One of many greatest struggles in any knowledge workforce is answering inquiries to and from a enterprise consumer perspective, “How do I discover X, Y, Z knowledge? The place do I get this? The place do I discover this report?” And even when knowledge groups do have that, they’ll ask, “Properly, the place’s it coming from? How do I get the underlying element of that info?” 

And when one thing goes incorrect, which it inevitably will, “How do I troubleshoot that?” And my expertise is that if there’s one little column on that report in PowerBI that’s damaged, a consumer will come and ask me, “Okay, what occurred?” 

And I don’t know, so I’ve to dig in. So that you open up the report, and it’s an archeological train to excavate from the report back to the pipelines, to the info units, to the web supply knowledge to determine that out. 

That’s all the time been a problem. And that in my view, is the true technical debt that weighs on each single knowledge workforce on the market. It’s the truth that there’s by no means a great way of dealing with that metadata. And it rears its ugly head, similar to each tech debt does, within the type of the workforce spending 80% of their time doing this, answering questions concerning the knowledge, determining how folks get entry to knowledge, and troubleshooting.

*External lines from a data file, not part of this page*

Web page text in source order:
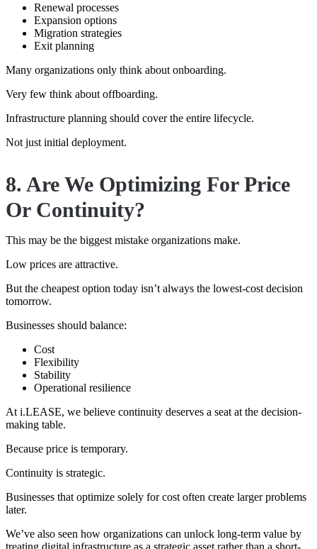
Renewal processes
Expansion options
Migration strategies
Exit planning
Many organizations only think about onboarding.
Very few think about offboarding.
Infrastructure planning should cover the entire lifecycle.
Not just initial deployment.
8. Are We Optimizing For Price
Or Continuity?
This may be the biggest mistake organizations make.
Low prices are attractive.
But the cheapest option today isn’t always the lowest-cost decision
tomorrow.
Businesses should balance:
Cost
Flexibility
Stability
Operational resilience
At i.LEASE, we believe continuity deserves a seat at the decision-
making table.
Because price is temporary.
Continuity is strategic.
Businesses that optimize solely for cost often create larger problems
later.
We’ve also seen how organizations can unlock long-term value by
treating digital infrastructure as a strategic asset rather than a short-

I’ve seen the info groups can spend upwards of 80% of their time in reactive mode. And in the event you common it out, I’ve seen it’s normally a few good 40% or 50% of their time is spent answering questions. And that could be a elementary sink throughout all developer productiveness within the group. 

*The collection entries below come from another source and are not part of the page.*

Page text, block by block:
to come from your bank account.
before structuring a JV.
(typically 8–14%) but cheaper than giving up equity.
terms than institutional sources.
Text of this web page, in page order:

How do you get extra velocity? That’s the place Atlan comes into play. Possibly we are able to allow a enterprise consumer to reply the query themselves, or somebody like a knowledge analyst would have the ability to reply a query with out involving engineering groups. 

An engineering workforce can then deal with what they’re actually presupposed to do: Purchase extra knowledge, allow extra insights, and sit down with the enterprise customers that may assist collaborate in that dialogue about, “Hey, I’ve this concept, how do I allow this perception?” Reasonably than spending time answering the query of, “What went incorrect right here?” In order that’s the best way I see it, that’s the necessity, and to promote that want could be tough.

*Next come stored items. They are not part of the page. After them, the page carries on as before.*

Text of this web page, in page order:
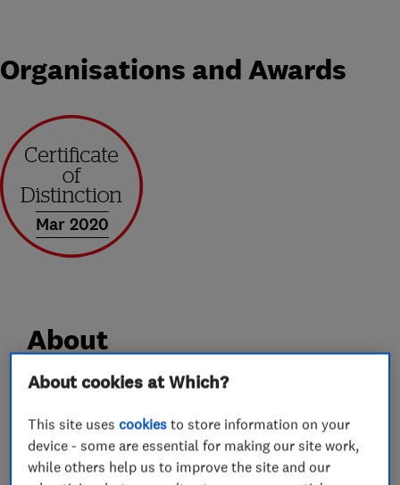
Organisations and Awards
Mar 2020
About
35 year’s industry experience. We offer a
professional service, whilst still maintaining the
caring attitude and good customer service you
About cookies at Which?
This site usescookies to store information on your
device - some are essential for making our site work,
while others help us to improve the site and our
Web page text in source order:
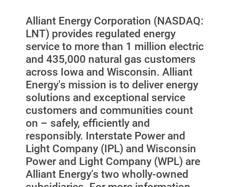
Ways to Save
Ways to Save
Programs and Offers Tailored to You
For Your Home
For Your Business
For Your Farm
Renewable Solutions
Alliant Energy Corporation (NASDAQ:
LNT) provides regulated energy
service to more than 1 million electric
and 435,000 natural gas customers
across Iowa and Wisconsin. Alliant
Energy's mission is to deliver energy
solutions and exceptional service
customers and communities count
on – safely, efficiently and
responsibly. Interstate Power and
Light Company (IPL) and Wisconsin
Power and Light Company (WPL) are
Alliant Energy's two wholly-owned

I introduced in Atlan as a result of it can assist our workforce be higher at dealing with knowledge. As soon as we onboard Atlan, that’s the productiveness I wish to get to, groups spending much less time answering questions, and spending extra time collaborating on knowledge. 

We’re additionally utilizing Atlan as a manner of making an authoritative set of datasets so customers would know which knowledge they’ll belief and use. We’re increasing our workforce to collaborate with different enterprise teams such that they’ll self-service their knowledge analytics and Atlan can be key to allow the collaboration mannequin between engineering and enterprise.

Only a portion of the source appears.